Untuk memuluskan aksinya, ketiga pelaku mengatasnamakan Perusahaan Penempatan Pekerja Migran Indonesia (P3MI) bernama PT Yanbu Al Bahar dan memungut biaya pencaftaran Rp 10 juta kepda calon pekerja. Setidaknya, ada 13 korban dari Lombok Tengah, Barat, dan Timur yang ikut terperdaya.
Para calon pekerja sempat terperdaya lantaran setelah menyetor uang pendaftaran dan melengkapi dokumen persyaratan, mereka mengikuti pelatihan skill Bahasa Inggris dengan menggunakan biaya pribadi masing-masing sebesar Rp 2,5 juta di sebuah Balai Pelatihan di daerah Lombok Tengah.
"Pada saat proses pelatihan tersebut, ada sidak dari Kantor Disnakertrans Provinsi NTB. Di situ diketahui bahwa Kanada tidak memiliki JO (
job order)," kata Kabid Humas Polda NTB, Kombes Artarto, Jumat (3/6).
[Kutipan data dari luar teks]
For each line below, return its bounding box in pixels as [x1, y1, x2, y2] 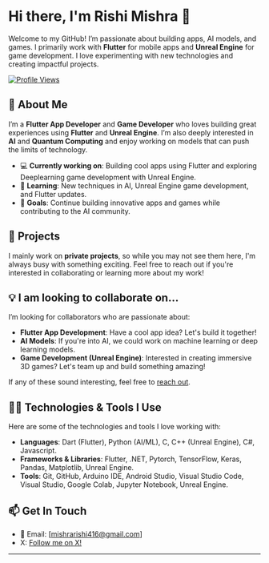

Aksi kejahatan ketiga pelaku ini dilakukan dalam rentang waktu April sampai Juni 2021 di Dusun Jereneng, Desa Batutulis, Jonggat, Kabupaten Lombok Tengah.
Para pelaku melanggar UU 18/2017 tentang Pelindungan Pekerja Migran Indonesia (PPMI) Pasal 81 dengan ancaman huuman 10 tahun penjara dan pidana denda Rp 15 juta. Praktik para pelaku juga melanggar UU 1/1941 tentang KUHP, Pasal 55 ayat (1) ke-1.